• Brief: How many lines in the records below contain "galgo"? Reply with the number only.

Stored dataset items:
══════════
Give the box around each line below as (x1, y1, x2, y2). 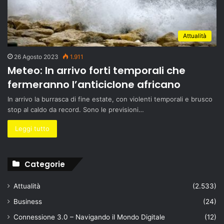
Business (13, 197, 42, 205)
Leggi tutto (15, 124, 49, 132)
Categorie (24, 158, 65, 169)
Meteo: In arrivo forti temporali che (7, 63, 185, 77)
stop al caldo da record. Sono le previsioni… (7, 105, 144, 113)
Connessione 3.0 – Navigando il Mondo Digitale (13, 212, 165, 221)
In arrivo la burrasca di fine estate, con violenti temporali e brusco (7, 94, 212, 103)
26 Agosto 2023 (14, 52, 58, 60)
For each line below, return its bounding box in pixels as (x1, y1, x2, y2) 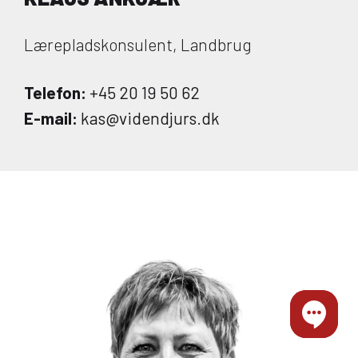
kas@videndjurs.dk (78, 108, 220, 128)
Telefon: (24, 82, 86, 102)
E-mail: (24, 108, 78, 128)
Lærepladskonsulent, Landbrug (24, 34, 252, 54)
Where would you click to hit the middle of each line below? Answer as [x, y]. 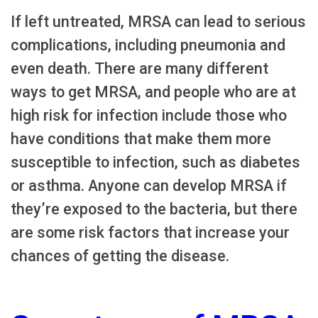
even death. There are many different [139, 69]
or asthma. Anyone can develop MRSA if [149, 186]
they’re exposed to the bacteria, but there [154, 209]
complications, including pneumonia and [148, 45]
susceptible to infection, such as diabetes [155, 163]
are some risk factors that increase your [150, 233]
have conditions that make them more [141, 139]
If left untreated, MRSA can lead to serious [158, 22]
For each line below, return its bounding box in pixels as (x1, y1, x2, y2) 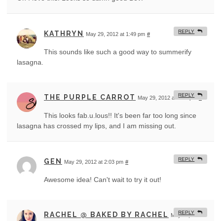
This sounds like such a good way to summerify (44, 48, 191, 56)
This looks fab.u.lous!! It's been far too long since (44, 111, 196, 120)
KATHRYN (44, 30, 84, 38)
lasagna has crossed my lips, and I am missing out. (17, 122, 176, 130)
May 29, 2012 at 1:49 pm (86, 31, 145, 37)
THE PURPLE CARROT (44, 93, 136, 102)
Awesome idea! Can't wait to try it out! (44, 176, 161, 184)
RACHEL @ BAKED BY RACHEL (44, 211, 169, 219)
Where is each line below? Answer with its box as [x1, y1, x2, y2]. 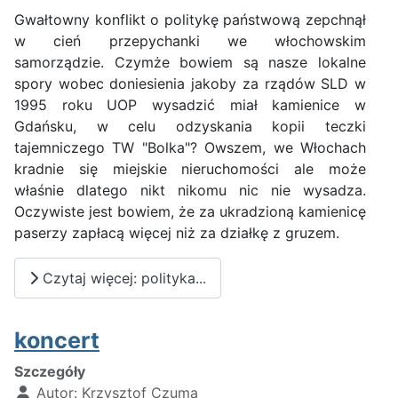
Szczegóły [14, 362, 85, 380]
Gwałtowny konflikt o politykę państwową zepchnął [14, 11, 366, 29]
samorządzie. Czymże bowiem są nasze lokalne [14, 53, 366, 72]
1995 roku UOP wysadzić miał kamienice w [14, 96, 366, 115]
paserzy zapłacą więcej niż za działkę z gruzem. [14, 224, 339, 243]
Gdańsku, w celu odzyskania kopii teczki [14, 117, 366, 136]
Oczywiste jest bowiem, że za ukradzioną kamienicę [14, 203, 366, 221]
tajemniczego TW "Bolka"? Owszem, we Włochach [14, 139, 366, 157]
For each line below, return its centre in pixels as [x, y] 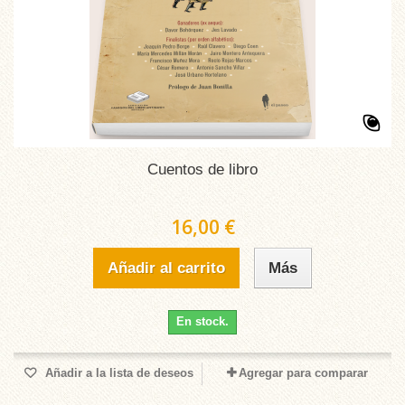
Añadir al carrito [166, 268]
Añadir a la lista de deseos [118, 373]
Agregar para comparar [303, 373]
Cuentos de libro [202, 170]
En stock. [202, 321]
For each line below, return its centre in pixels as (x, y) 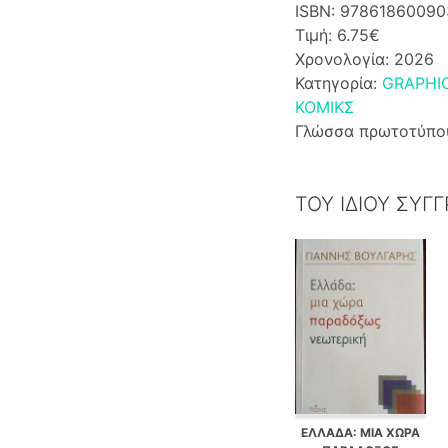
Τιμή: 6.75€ (337, 34)
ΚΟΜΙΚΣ (324, 106)
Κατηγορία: (338, 82)
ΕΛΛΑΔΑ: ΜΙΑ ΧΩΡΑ (361, 433)
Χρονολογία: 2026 (364, 58)
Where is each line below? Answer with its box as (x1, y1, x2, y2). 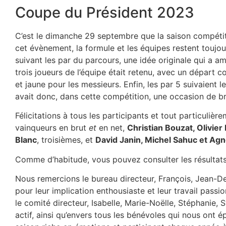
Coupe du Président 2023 (15, 4, 194, 21)
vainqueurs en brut (15, 123, 89, 133)
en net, (99, 123, 127, 133)
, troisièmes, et (37, 135, 95, 145)
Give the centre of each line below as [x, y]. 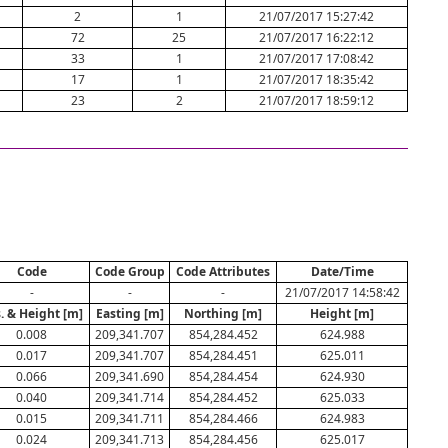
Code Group [129, 271]
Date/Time [342, 271]
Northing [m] [223, 313]
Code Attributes [223, 271]
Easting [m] [129, 313]
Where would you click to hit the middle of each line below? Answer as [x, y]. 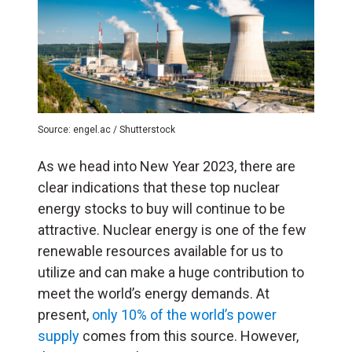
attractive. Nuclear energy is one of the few [172, 229]
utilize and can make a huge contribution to [171, 272]
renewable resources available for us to [160, 251]
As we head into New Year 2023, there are [167, 166]
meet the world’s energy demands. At [154, 293]
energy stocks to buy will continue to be [161, 208]
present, [65, 314]
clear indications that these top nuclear [159, 187]
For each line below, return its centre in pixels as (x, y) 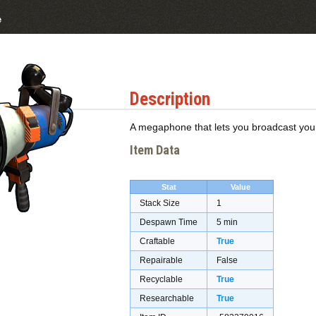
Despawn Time (169, 223)
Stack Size (160, 203)
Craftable (157, 242)
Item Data (155, 150)
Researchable (167, 299)
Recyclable (161, 280)
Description (170, 99)
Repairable (161, 261)
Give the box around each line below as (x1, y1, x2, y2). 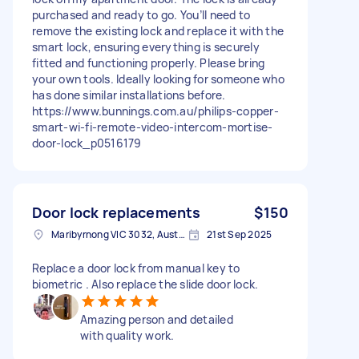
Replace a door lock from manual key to (32, 260, 240, 276)
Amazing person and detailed (80, 311, 233, 327)
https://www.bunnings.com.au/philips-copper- (32, 103, 279, 119)
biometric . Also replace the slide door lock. (32, 276, 259, 292)
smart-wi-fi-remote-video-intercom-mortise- (32, 119, 273, 135)
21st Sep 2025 (207, 227, 272, 241)
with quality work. (80, 327, 175, 343)
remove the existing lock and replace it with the (32, 22, 284, 38)
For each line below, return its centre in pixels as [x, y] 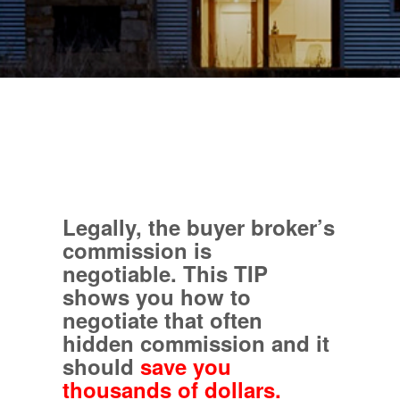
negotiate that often [162, 319]
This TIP [225, 273]
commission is [137, 250]
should [101, 366]
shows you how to [157, 296]
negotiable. [123, 273]
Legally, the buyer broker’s [199, 226]
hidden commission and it [196, 342]
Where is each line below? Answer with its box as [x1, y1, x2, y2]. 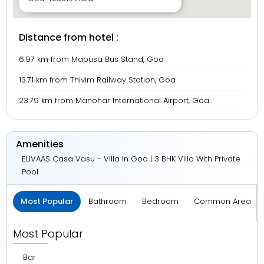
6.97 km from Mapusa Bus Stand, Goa [19, 54, 164, 65]
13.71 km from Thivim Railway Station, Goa [19, 74, 176, 86]
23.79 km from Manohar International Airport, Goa [19, 95, 210, 107]
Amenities [16, 137, 64, 151]
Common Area [194, 196, 252, 207]
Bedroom [142, 196, 179, 207]
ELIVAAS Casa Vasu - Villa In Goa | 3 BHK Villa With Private [22, 153, 241, 165]
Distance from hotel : [19, 31, 119, 45]
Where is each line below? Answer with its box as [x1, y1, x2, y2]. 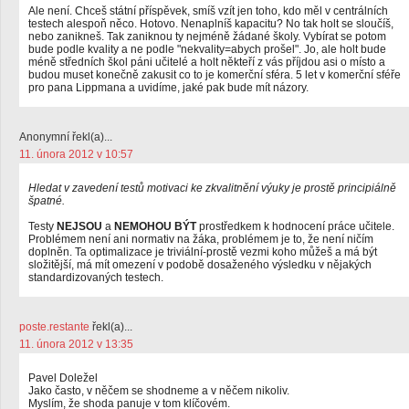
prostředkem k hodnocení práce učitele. [196, 220, 394, 233]
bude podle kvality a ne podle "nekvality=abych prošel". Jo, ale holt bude [28, 43, 386, 56]
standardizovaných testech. [28, 271, 163, 284]
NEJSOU [57, 220, 102, 233]
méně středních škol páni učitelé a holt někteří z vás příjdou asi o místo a [28, 56, 385, 68]
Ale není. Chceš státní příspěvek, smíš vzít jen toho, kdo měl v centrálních [28, 5, 388, 17]
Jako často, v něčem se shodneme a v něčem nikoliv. [28, 384, 289, 397]
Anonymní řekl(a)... [19, 131, 112, 143]
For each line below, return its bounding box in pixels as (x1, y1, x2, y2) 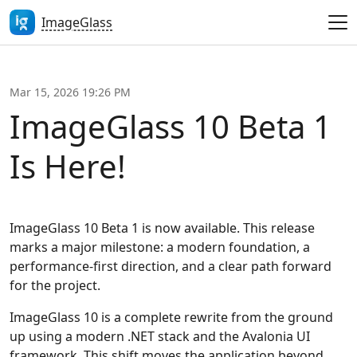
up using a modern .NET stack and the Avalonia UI (10, 327, 310, 345)
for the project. (10, 276, 100, 294)
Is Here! (10, 143, 126, 188)
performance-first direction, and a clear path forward (10, 257, 331, 275)
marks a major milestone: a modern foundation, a (10, 237, 310, 256)
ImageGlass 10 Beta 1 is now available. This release (10, 218, 315, 237)
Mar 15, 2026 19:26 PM (10, 84, 131, 100)
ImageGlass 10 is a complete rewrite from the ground (10, 308, 333, 326)
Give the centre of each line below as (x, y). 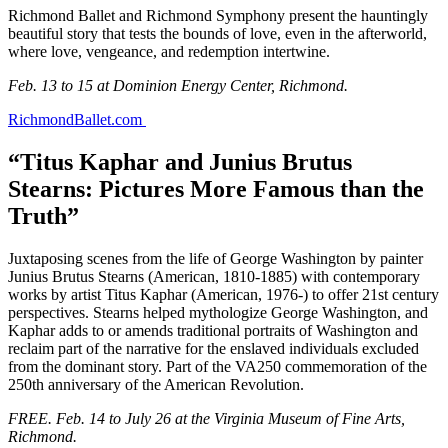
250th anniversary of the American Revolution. (156, 384)
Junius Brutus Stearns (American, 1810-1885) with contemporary (214, 276)
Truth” (43, 215)
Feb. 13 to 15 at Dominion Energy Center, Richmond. (178, 85)
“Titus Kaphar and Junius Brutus (180, 161)
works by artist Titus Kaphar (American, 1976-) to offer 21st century (223, 294)
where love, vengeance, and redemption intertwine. (169, 51)
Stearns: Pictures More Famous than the (216, 188)
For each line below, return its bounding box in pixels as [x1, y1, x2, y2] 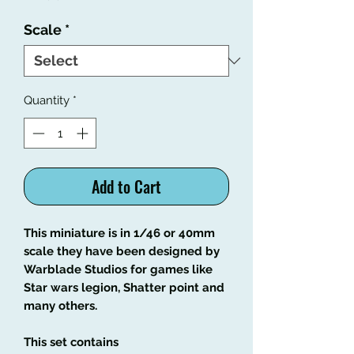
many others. [24, 298, 97, 313]
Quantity [24, 93, 70, 108]
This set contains [24, 334, 119, 349]
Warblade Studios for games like [24, 262, 213, 277]
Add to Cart [92, 174, 161, 198]
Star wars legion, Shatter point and [24, 280, 224, 295]
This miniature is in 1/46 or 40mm [24, 225, 215, 240]
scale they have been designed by [24, 243, 220, 258]
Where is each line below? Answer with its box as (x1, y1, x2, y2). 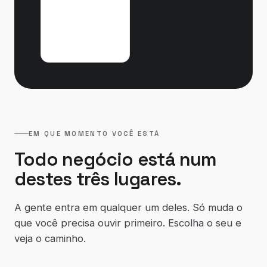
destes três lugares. (14, 167, 182, 191)
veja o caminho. (14, 232, 86, 244)
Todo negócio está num (14, 147, 217, 171)
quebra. (58, 31, 94, 43)
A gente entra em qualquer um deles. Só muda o (14, 201, 243, 213)
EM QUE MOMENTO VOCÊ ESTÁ (29, 129, 160, 138)
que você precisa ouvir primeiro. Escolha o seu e (14, 217, 241, 229)
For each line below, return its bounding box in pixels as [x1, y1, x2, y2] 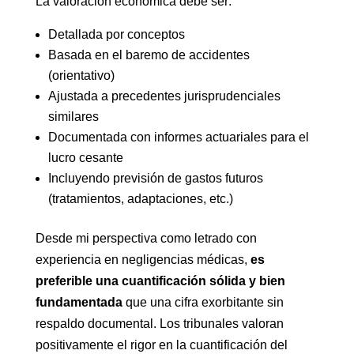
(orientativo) [47, 69, 115, 82]
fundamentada [35, 296, 122, 309]
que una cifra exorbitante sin [122, 296, 284, 309]
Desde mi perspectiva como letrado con [35, 232, 257, 245]
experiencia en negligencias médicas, [35, 253, 250, 266]
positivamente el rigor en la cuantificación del [35, 338, 288, 352]
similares [47, 110, 99, 123]
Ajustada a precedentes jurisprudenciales [47, 89, 281, 103]
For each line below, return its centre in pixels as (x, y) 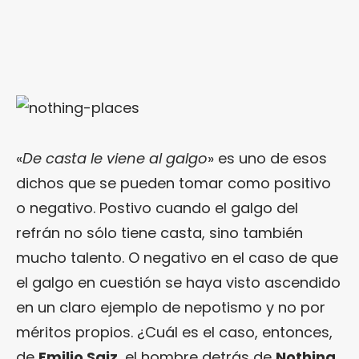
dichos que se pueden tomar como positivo (173, 184)
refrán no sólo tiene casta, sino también (159, 233)
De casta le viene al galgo (115, 159)
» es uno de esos (267, 159)
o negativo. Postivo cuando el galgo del (157, 208)
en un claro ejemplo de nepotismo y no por (171, 308)
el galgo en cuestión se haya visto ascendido (178, 283)
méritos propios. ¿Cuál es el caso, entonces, (174, 333)
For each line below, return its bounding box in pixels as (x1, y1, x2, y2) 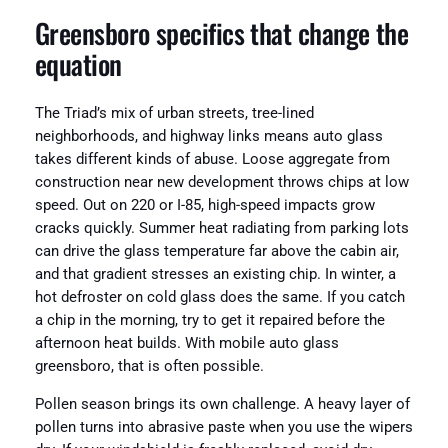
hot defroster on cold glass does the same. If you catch (34, 289, 405, 307)
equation (34, 43, 122, 84)
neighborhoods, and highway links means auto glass (34, 128, 383, 146)
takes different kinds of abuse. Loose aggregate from (34, 151, 390, 169)
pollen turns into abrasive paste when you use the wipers (34, 418, 413, 436)
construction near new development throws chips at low (34, 174, 409, 192)
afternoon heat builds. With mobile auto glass (34, 335, 339, 353)
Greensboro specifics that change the (34, 12, 409, 53)
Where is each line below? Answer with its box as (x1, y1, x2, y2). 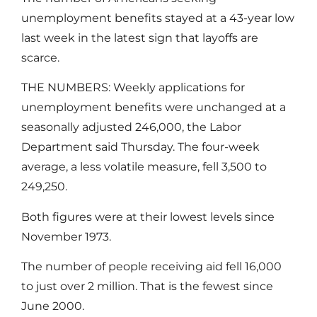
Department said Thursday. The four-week (21, 140, 260, 154)
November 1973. (21, 229, 111, 243)
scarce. (21, 51, 59, 64)
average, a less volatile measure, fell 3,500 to (21, 160, 267, 174)
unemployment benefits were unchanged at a (21, 100, 286, 115)
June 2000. (21, 299, 84, 313)
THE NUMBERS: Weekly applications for (21, 81, 245, 95)
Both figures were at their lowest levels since (21, 209, 275, 224)
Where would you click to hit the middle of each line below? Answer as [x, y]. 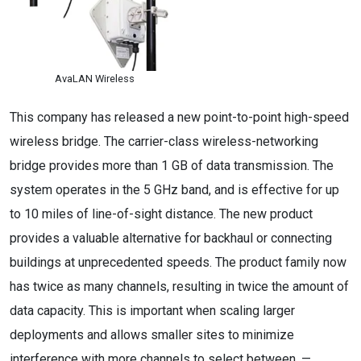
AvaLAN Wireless [94, 79]
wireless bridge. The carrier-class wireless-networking [164, 141]
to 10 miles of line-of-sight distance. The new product [161, 214]
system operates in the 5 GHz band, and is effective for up [174, 190]
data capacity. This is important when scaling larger [152, 311]
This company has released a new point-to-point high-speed [179, 117]
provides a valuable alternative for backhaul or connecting [171, 238]
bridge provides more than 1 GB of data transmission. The [172, 166]
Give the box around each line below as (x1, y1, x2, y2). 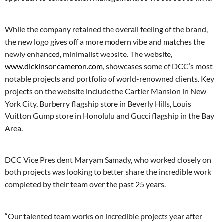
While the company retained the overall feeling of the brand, (5, 24, 208, 34)
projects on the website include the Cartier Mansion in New (5, 86, 206, 96)
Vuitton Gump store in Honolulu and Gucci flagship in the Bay (5, 111, 214, 120)
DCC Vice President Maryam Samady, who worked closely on (5, 155, 211, 165)
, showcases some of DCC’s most (103, 61, 213, 71)
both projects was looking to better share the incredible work (5, 167, 211, 177)
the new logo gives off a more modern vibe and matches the (5, 36, 205, 46)
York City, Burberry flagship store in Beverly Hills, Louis (5, 98, 191, 108)
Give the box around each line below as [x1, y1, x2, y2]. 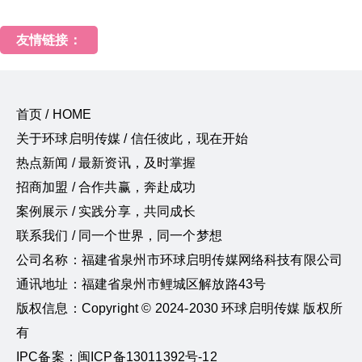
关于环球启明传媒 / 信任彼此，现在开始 [16, 131, 249, 145]
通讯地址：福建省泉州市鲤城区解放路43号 [16, 276, 267, 291]
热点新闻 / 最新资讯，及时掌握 [16, 155, 196, 170]
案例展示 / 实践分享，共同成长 [16, 204, 196, 218]
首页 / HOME [16, 107, 92, 121]
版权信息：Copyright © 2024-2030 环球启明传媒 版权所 [16, 301, 343, 315]
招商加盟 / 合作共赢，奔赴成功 [16, 179, 196, 194]
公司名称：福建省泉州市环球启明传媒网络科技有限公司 [16, 252, 343, 267]
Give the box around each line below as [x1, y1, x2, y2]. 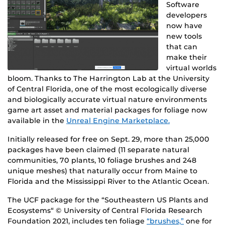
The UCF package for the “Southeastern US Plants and [8, 195, 208, 204]
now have [166, 21, 202, 30]
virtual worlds [166, 63, 216, 72]
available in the [8, 116, 66, 125]
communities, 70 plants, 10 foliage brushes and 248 [8, 155, 196, 165]
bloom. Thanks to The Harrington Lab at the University [8, 73, 209, 83]
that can [166, 42, 197, 51]
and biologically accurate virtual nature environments [8, 94, 207, 104]
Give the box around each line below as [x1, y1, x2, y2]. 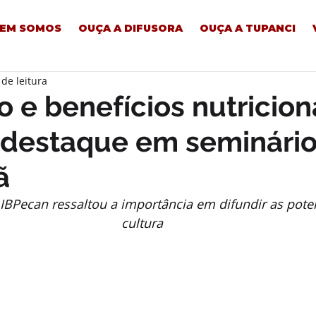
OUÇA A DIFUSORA [78, 22, 183, 35]
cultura [121, 214, 166, 231]
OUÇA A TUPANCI [200, 22, 296, 35]
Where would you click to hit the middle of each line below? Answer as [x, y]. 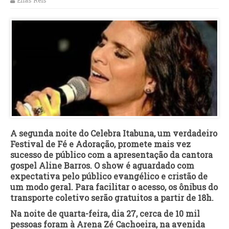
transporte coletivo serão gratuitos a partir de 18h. [112, 197]
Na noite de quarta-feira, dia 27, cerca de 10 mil [105, 213]
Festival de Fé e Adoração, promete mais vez [100, 144]
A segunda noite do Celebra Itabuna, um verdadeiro [114, 133]
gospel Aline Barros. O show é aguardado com [102, 165]
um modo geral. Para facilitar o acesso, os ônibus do [114, 187]
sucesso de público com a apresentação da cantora [111, 154]
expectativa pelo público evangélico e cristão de [109, 176]
══════════
• Response for this exercise: 3